Find and copy each line of the data that includes "order".
== Given records
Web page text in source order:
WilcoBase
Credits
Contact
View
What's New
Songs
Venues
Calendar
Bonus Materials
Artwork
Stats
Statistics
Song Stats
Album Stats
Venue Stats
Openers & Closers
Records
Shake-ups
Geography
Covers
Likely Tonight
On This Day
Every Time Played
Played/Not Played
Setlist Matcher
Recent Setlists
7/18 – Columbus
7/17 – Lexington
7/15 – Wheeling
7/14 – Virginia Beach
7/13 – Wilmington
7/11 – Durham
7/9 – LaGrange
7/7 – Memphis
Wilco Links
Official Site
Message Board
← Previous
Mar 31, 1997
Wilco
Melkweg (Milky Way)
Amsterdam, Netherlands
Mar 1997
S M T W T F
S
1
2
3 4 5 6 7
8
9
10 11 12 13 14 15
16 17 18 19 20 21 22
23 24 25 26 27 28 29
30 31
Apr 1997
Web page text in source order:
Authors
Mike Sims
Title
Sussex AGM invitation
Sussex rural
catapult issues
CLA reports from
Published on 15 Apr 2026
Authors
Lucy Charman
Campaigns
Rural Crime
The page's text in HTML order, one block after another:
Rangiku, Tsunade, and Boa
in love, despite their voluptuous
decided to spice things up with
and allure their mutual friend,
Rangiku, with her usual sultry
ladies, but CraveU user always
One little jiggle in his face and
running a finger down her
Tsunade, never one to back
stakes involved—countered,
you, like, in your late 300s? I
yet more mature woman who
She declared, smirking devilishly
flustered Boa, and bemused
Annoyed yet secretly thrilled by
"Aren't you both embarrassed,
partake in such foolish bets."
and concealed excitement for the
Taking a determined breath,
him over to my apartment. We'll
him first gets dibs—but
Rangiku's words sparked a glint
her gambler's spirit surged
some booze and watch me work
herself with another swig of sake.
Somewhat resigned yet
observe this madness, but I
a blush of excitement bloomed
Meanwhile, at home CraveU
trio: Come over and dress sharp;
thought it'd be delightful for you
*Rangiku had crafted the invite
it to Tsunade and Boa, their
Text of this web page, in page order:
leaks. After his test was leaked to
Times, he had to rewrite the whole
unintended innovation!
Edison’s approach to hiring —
====
> **Answer to this task**:
Web page text in source order:
Web page text in source order:
The page's text in HTML order, one block after another:
Text of this web page, in page order:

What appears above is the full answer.